There is no doubt that Trump will try to challenge electors in states where he has lost the popular vote. Basing his claims on “rampant fraud,” it is not out of the range of possibility that he will ask Republican-held legislatures and Republican governors to appoint electors based on their determination that the official count is fraudulent, and that electing Trump is the “people’s will.”
In Pennsylvania, Republican leaders, including the state chair of the Republican Party, have already admitted that they are having such conversations. The state Senate majority leader has told the press, “If controversy persists as the safe-harbor date [Dec. 14 when the electors must be chosen] nears, the legislature will have no choice but to appoint electors.”
The longer Trump keeps the election in doubt, the more pressure these state Republicans will get from Trump, GOP leaders, and donors to act on their behalf.
Keep in mind that, as a result of gerrymandering, Republicans control both houses of the state legislatures in Michigan, North Carolina, Pennsylvania, and Wisconsin. The governors are all Democrats, and hopefully they would veto any attempt by their legislatures to steal the election; but it is not hard to see how the Trump forces can create chaos, or how this might result in the state forwarding two sets of electors to the Congress.
These electors constitute the Electoral College which votes for the president. This anti-democratic, backward provision from the early days of our nation was established to prevent the people from actually electing the president, to make sure that only “educated, responsible” people would make the choice, not a “mob.”
Who does the counting, and who decides which electors to count?
The Twelfth Amendment, which lays out the procedures by which the president and vice president are elected, says nothing about what the Congress should do if a state sends two competing sets of electors. Neither does the Electoral Count Act of 1887, which is supposed to control how the electors are counted. There will be arguments about whether the vice president, as the head of the Senate who is supposed to receive the states’ certifications, or a vote of both houses will prevail. Luckily, this will be the new Congress, so if the Democrats take back the Senate, Trump and the Republicans can be blocked (another reason to elect a Democratic majority in the Senate).

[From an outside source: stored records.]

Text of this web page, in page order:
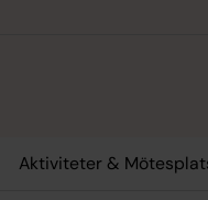
Aktiviteter &
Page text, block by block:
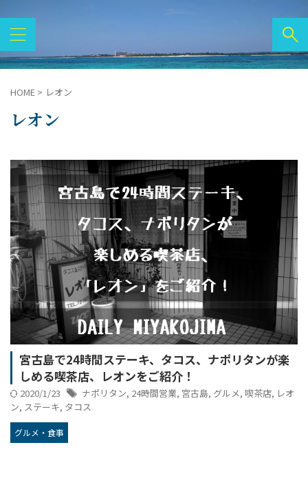
HOME > レオン
レオン
宮古島で24時間ステーキ、タコス、ナポリタンが楽
しめる喫茶店、レオンをご紹介！
2020/1/23 ナポリタン, 24時間営業, 宮古島, グルメ, 喫茶店, レオ
ン, ステーキ, タコス
グルメ・食事
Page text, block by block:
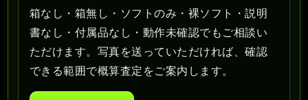
箱なし・箱無し・ソフトのみ・裸ソフト・説明
書なし・付属品なし・動作未確認でもご相談い
ただけます。写真を送っていただければ、確認
できる範囲で概算査定をご案内します。
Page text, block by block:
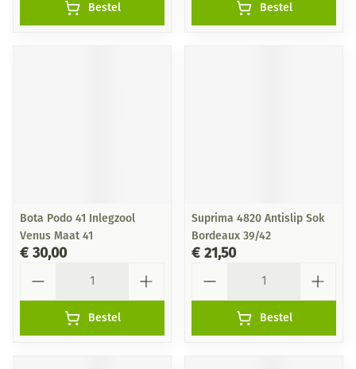
Bestel Bestel
Bota Podo 41 Inlegzool
Venus Maat 41
€ 30,00
Bestel
Suprima 4820 Antislip Sok
Bordeaux 39/42
€ 21,50
Bestel
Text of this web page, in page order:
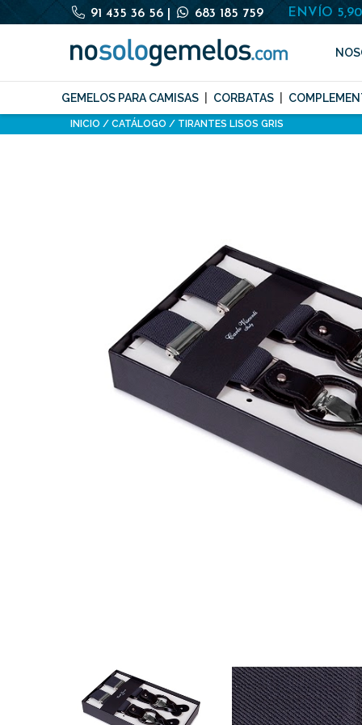
91 435 36 56 683 185 759 ENVÍO
GEMELOS PARA CAMISAS CORBATAS
INICIO CATÁLOGO TIRANTES LISOS GRIS
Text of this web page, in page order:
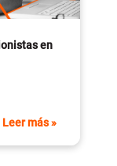
en
Leer más »

If no majority of the electors is determined by the Congress, the election goes to the House. But in the House, there is only one vote per state. Currently, the Republicans hold the majority in 28 state delegations to the Democrats’ 26. If the election goes to the House, it will be the new House elected in November. It is telling that Nancy Pelosi is already urging her members to make sure that they win enough new seats to make sure the Democrats have the majority in enough delegations if it comes to that.

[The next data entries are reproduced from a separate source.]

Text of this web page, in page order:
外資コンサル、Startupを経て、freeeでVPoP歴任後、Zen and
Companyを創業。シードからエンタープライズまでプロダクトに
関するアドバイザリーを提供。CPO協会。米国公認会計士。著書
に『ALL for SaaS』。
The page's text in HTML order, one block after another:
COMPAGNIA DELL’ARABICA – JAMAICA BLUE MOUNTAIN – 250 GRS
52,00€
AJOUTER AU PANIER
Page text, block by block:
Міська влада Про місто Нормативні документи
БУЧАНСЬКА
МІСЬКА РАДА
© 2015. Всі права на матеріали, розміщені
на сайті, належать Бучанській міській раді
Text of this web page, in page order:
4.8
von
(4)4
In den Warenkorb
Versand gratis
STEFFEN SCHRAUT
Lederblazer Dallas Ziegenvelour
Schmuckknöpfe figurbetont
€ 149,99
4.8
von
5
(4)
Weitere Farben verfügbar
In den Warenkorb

If nothing else settles the election, Trump’s term comes to an end January 20th. If there is no president determined by that date, the Speaker of the House of Representatives, Nancy Pelosi, becomes president. It does not take much imagination to envision the chaos if that happens.

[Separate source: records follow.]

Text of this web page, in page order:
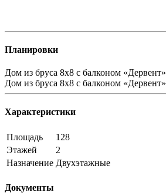
Планировки
Дом из бруса 8х8 с балконом «Дервент»
Дом из бруса 8х8 с балконом «Дервент»
Характеристики
Площадь
128
Этажей
2
Назначение Двухэтажные
Документы
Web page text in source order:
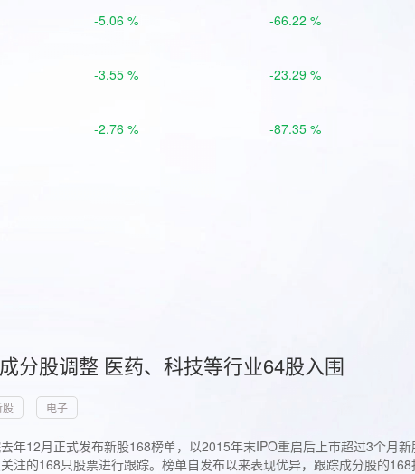
-5.06 % -66.22 %
-3.55 % -23.29 %
-2.76 % -87.35 %
分股调整 医药、科技等行业64股入围
股 电子
年12月正式发布新股168榜单，以2015年末IPO重启后上市超过3个月
注的168只股票进行跟踪。榜单自发布以来表现优异，跟踪成分股的
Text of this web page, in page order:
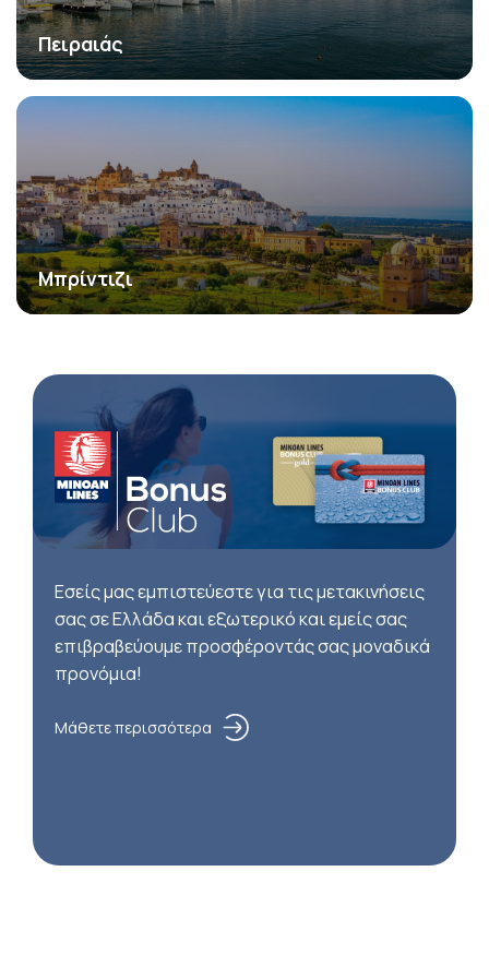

If any of these eventualities come to pass, Attorney General Barr and the president’s goons (Marshalls, Border Patrol, ICE, the Bureau of Prisons, and other federal police forces) will step in and try to take power by force.
All of this is to say that the only way to safeguard democracy is to turn out a massive vote for Biden, a majority so large that no one, not even Trump, can argue that he has won. Given Trump’s proclivities, the narrower a Biden victory, the more our democracy is in danger.